A falta de incentivos municipais para práticas tradicionais e a necessidade de diversificação e inclusão no esporte são aspectos que precisam de uma abordagem mais abrangente e integrada.

EIXO 8: Meio Ambiente, Garantia do Direito à Cidade e Valorização dos Territórios

A Meta 26, que visa enfrentar o racismo ambiental e as mudanças climáticas, foca principalmente na educação e formação de jovens e agentes públicos. No entanto, essa abordagem pode não ser suficiente para resolver questões mais profundas. A meta não aborda diretamente a responsabilidade das grandes empresas na poluição e degradação ambiental. Sem um plano claro para responsabilizar e regular as práticas prejudiciais dessas empresas, as iniciativas educacionais podem ser insuficientes para combater efetivamente o racismo ambiental e suas consequências. A falta de uma abordagem integrada que inclua medidas regulatórias e fiscalizadoras pode limitar a eficácia das ações propostas e deixar de lado a necessidade urgente de responsabilização das entidades que perpetuam o problema. Isso direciona a responsabilidade pelos problemas ambientais e climáticos aos sujeitos individualmente, sobretudo aqueles que são mais impactados pelas ações destas grandes empresas, a lógica é invertida. 

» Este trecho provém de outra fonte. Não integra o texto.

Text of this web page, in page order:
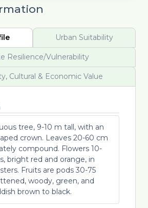
Urban Suitability
Resilience/Vulnerability
Cultural & Economic Value
tree, 9-10 m tall, with an
crown. Leaves 20-60 cm
compound. Flowers 10-
bright red and orange, in
Fruits are pods 30-75
woody, green, and
brown to black.
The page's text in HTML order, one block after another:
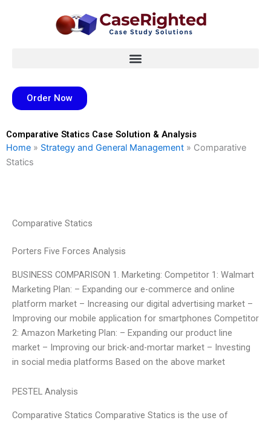
Order Now
Comparative Statics Case Solution & Analysis
Home » Strategy and General Management » Comparative
Statics
Comparative Statics
Porters Five Forces Analysis
BUSINESS COMPARISON 1. Marketing: Competitor 1: Walmart
Marketing Plan: – Expanding our e-commerce and online
platform market – Increasing our digital advertising market –
Improving our mobile application for smartphones Competitor
2: Amazon Marketing Plan: – Expanding our product line
market – Improving our brick-and-mortar market – Investing
in social media platforms Based on the above market
PESTEL Analysis
Comparative Statics Comparative Statics is the use of
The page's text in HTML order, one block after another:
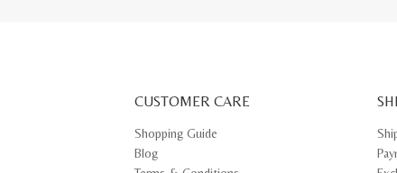
CUSTOMER CARE
Shopping Guide
Blog
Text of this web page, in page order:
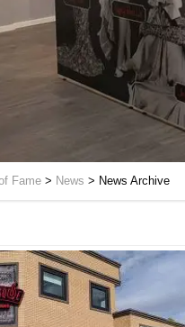
Fame > News > News Archive
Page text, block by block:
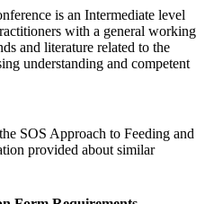
is an Intermediate level
with a general working
and literature related to the
understanding and competent
SOS Approach to Feeding and
provided about similar
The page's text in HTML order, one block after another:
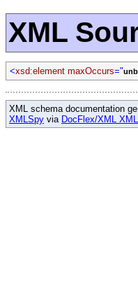
XML
<xsd:element maxOccurs="
XML schema documentation
XMLSpy via DocFlex/XML
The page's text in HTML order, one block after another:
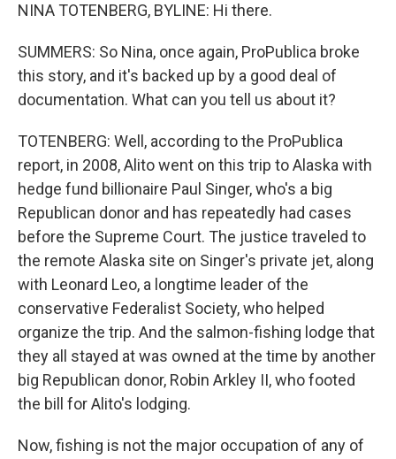
NINA TOTENBERG, BYLINE: Hi there.
SUMMERS: So Nina, once again, ProPublica broke
this story, and it's backed up by a good deal of
documentation. What can you tell us about it?
TOTENBERG: Well, according to the ProPublica
report, in 2008, Alito went on this trip to Alaska with
hedge fund billionaire Paul Singer, who's a big
Republican donor and has repeatedly had cases
before the Supreme Court. The justice traveled to
the remote Alaska site on Singer's private jet, along
with Leonard Leo, a longtime leader of the
conservative Federalist Society, who helped
organize the trip. And the salmon-fishing lodge that
they all stayed at was owned at the time by another
big Republican donor, Robin Arkley II, who footed
the bill for Alito's lodging.
Now, fishing is not the major occupation of any of
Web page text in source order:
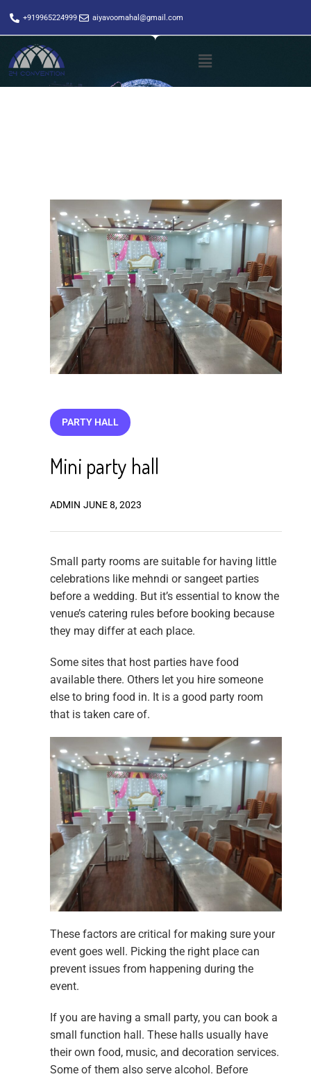
+919965224999 aiyavoomahal@gmail.com
PARTY HALL
Mini party hall
ADMIN JUNE 8, 2023
Small party rooms are suitable for having little
celebrations like mehndi or sangeet parties
before a wedding. But it’s essential to know the
venue’s catering rules before booking because
they may differ at each place.
Some sites that host parties have food
available there. Others let you hire someone
else to bring food in. It is a good party room
that is taken care of.
These factors are critical for making sure your
event goes well. Picking the right place can
prevent issues from happening during the
event.
If you are having a small party, you can book a
small function hall. These halls usually have
their own food, music, and decoration services.
Some of them also serve alcohol. Before
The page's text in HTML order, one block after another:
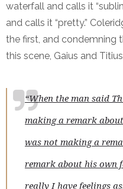
waterfall and calls it
and calls it “pretty.”
the first, and condemning
this scene, Gaius and
“When the man said
making a remark
was not making a
remark about his own
reallyI have feelings
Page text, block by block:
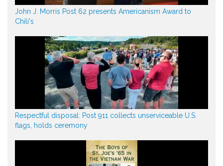
John J. Morris Post 62 presents Americanism Award to
Chili's
Respectful disposal: Post 911 collects unserviceable U.S.
flags, holds ceremony
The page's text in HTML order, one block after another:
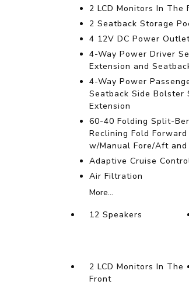
2 LCD Monitors In The
2 Seatback Storage
4 12V DC Power
4-Way Power Driver
Extension and
4-Way Power
Seatback Side Bolster
Extension
60-40 Folding Split-
Reclining Fold
w/Manual Fore/Aft
Adaptive Cruise
Air Filtration
More...
12 Speakers
2 LCD Monitors In The
Front
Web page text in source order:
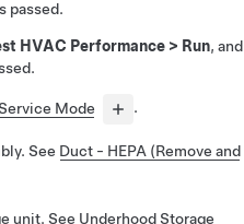
passed.
HVAC Performance > Run, and
Mode .
See Duct - HEPA (Remove and
unit. See Underhood Storage
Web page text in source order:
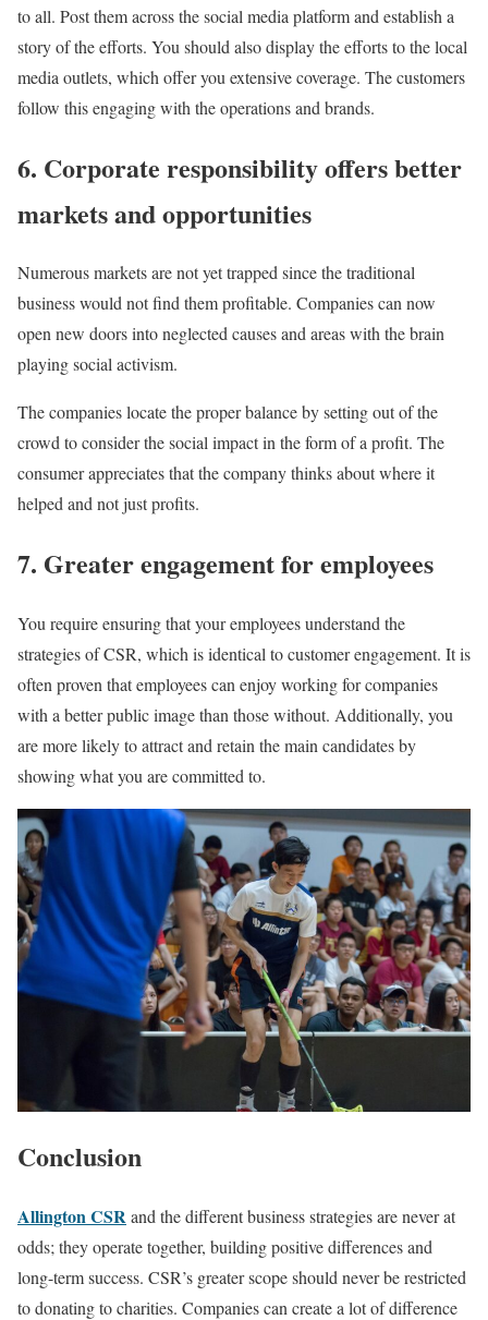
to all. Post them across the social media platform and establish a
story of the efforts. You should also display the efforts to the local
media outlets, which offer you extensive coverage. The customers
follow this engaging with the operations and brands.
6. Corporate responsibility offers better
markets and opportunities
Numerous markets are not yet trapped since the traditional
business would not find them profitable. Companies can now
open new doors into neglected causes and areas with the brain
playing social activism.
The companies locate the proper balance by setting out of the
crowd to consider the social impact in the form of a profit. The
consumer appreciates that the company thinks about where it
helped and not just profits.
7. Greater engagement for employees
You require ensuring that your employees understand the
strategies of CSR, which is identical to customer engagement. It is
often proven that employees can enjoy working for companies
with a better public image than those without. Additionally, you
are more likely to attract and retain the main candidates by
showing what you are committed to.
‍Conclusion
Allington CSR and the different business strategies are never at
odds; they operate together, building positive differences and
long-term success. CSR’s greater scope should never be restricted
to donating to charities. Companies can create a lot of difference

EIXO 9: Assistência Social

No eixo 9, as metas 32 e 33 visam melhorar o atendimento aos jovens negros, mas não contemplam a necessidade de uma fiscalização mais eficaz dos Centros de Referência de Assistência Social (CRAS). Esses centros frequentemente falham em atender adequadamente as comunidades quilombolas e jovens em situação de vulnerabilidade. Sem uma fiscalização intensificada e uma abordagem prática para enfrentar os desafios específicos enfrentados por essas populações, as ações propostas podem não alcançar a eficácia esperada. Além disso, a meta 34, que pretende qualificar as equipes, não detalha como o serviço será ajustado.

EIXO 10: Segurança Alimentar e Nutricional

A meta 35 busca fortalecer a segurança alimentar e nutricional para a juventude negra, com foco em pesquisa e desenvolvimento científico na área de Soberania e Segurança Alimentar e Nutricional (SSAN). No entanto, essa abordagem não resolve as dificuldades enfrentadas pelas comunidades vulneráveis. O plano deveria incluir estratégias práticas para melhorar a distribuição e o acesso a alimentos nutritivos e fortalecer parcerias com organizações locais que compreendem as realidades específicas das comunidades negras. 

EIXO 11: Fortalecimento da Democracia

O Eixo 11 aborda o fortalecimento da democracia, tratando a juventude negra como um meio para restabelecer a cidadania, mas não apresenta estratégias claras para sua participação efetiva em decisões políticas e sociais. Isso sugere que a juventude pode ser usada para reforçar o status quo sem realmente influenciar os espaços de poder. Além disso, o plano parece misturar agendas de movimentos sociais com políticas públicas, indicando uma falta de compreensão sobre os papéis de agentes públicos e movimentos. A ausência de exigências para a implementação das ações pelos ministérios e a falta de articulação com estados e municípios revelam uma abordagem mais voltada a responder às críticas internacionais sobre violência contra jovens negros do que a criar mudanças efetivas.

O PJNV falha em apresentar estratégias concretas e soluções eficazes para seu principal público: a juventude negra. O que se observa são lacunas e uma falta de articulação real com as necessidades locais e as demandas históricas da juventude, mesmo sendo este um documento escrito após a escuta dos movimentos sociais. Este plano não pode ser um mero exercício de retórica ou um instrumento para acalmar críticas externas, não pode ser um “cala boca” para a falta de políticas públicas que garantam a juventude negra viva. 

O PJNV não apresenta nenhuma estratégia de monitoramento e nem estabelece prazos para desenvolvimento das metas presentes nos eixos. Não foi forjado um plano de comunicação e disseminação do material e não há obrigatoriedade do cumprimento por parte dos ministérios. 

Em um país com números crescentes de violências contra juventudes negras o que o Governo Federal precisa para desenvolver ações eficientes e concretas na garantia de nossas vidas?